Często ludzie przez całe życie nie dostrzegają że są częścią łańcuszka patologii.

Z tego się "nie wychodzi". To okalecza dożywotnio. To jak przeżycie wejścia na minę przeciwpancerną. Może przeżyjesz, ale już nie pobiegasz, bo ci urwie nogi od pasa w dół. Nawet protezy nie pomogą.

I trzeba to powiedzieć prawdę w dziób.
Depresja, zwłaszcza podparta traumą, to kalectwo. To niepełnosprawność. Jednak taka, której nie widać, taka, której się nie współczuje.
Widzisz ślepego, to mu nie stajesz na drodze. Widzisz kogoś o kulach - schodzisz mu z drogi.
Ostatnio skręciłem kostkę i przez kilka dni jeździłem na wózku inwalidzkim. Zdziwiłem się jak bardzo ludzie mi ustępowali i jak bardzo to się różni od zachowania wobec osób pełnosprawnych.
Jednak dla osób z depresją traumatyczną nikt nie jest łagodniejszy, tego się nie ma wypisanego na czole. Społeczeństwo wręcz tu reaguje odwrotnie.
Jak wygłodniałe sępy - dobić, bo można, bo nie odda, bo przecież można wyładować na kimś takim swoją frustrację...

Tu nie chodzi o mierzenie kto miał gorzej. Chodzi o ukazanie całego spektrum problemu. Nie pokazujesz jeziora, kiedy chcesz mówić o oceanach.

Odpowiedz Komentuj obrazkiem
avatar mooz
+4 / 4

@rafik54321
Przemoc fizyczna i alkohol są powszechnie uważane za złe, natomiast rodziców powoli wyniszczających psychicznie swoje dziecko całe otoczenie chwali, że tak dobrze potrafią dziecko wychować, że ono się dobrze uczy. Takie dziecko nie ma gdzie uzyskać pomocy, bo cała dalsza rodzina, sąsiedzi i znajomi uważają ten dom za wzorowy.
Cieszy mnie, że wreszcie zaczęto powoli, nieśmiało zwracać uwagę na to, że można dziecko krzywdzić także we "wzorowych" rodzinach.

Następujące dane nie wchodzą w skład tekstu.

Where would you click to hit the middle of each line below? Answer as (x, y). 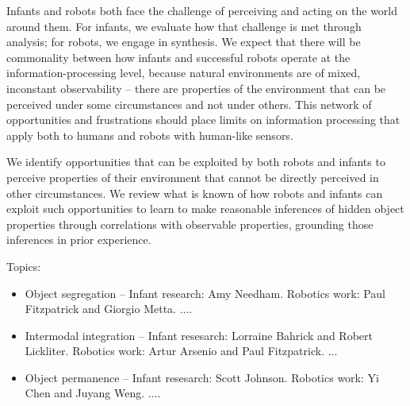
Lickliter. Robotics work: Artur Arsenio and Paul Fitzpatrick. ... (181, 351)
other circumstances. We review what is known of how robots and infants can (195, 193)
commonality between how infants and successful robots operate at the (178, 57)
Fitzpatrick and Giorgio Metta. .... (109, 309)
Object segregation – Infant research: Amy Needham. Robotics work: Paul (205, 293)
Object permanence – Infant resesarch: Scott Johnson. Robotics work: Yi (202, 377)
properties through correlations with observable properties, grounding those (190, 224)
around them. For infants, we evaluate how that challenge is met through (184, 26)
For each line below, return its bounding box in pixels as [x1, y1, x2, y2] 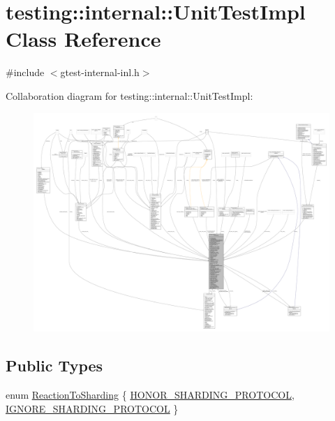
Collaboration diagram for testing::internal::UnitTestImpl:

Odpowiedz Komentuj obrazkiem
avatar rafik54321
+2 / 2

@mooz z tą powszechnie zły alkohol? Powiem ci że właśnie nikt nie chce dostrzegać takich problemów. Więc w sumie na jedno wychodzi.

Wgl wg mnie, prawo powinno znacznie surowiej karać złych rodziców.

Takim którym się odbiera dzieci do domu dziecka - sterylizować. A jeśli w przeciągu roku nie odzyskają dzieci, to pozbawiać ich wszelkich praw rodzicielskich. Potem ewentualnie mogą się starać o dzieci w drodze adopcji.

Do tego ciekawa opcją by był program "sterylizacja+". Każdy do 30 roku życia kto się wysterylizuje a nie ma dzieci dostanie 10tys zł haha. Patusy łykną to jak pelikan ;) .

Odpowiedz Komentuj obrazkiem
avatar mooz
+2 / 2

@rafik54321
He, he, dobry pomysł z tą sterylizacją! Jestem za!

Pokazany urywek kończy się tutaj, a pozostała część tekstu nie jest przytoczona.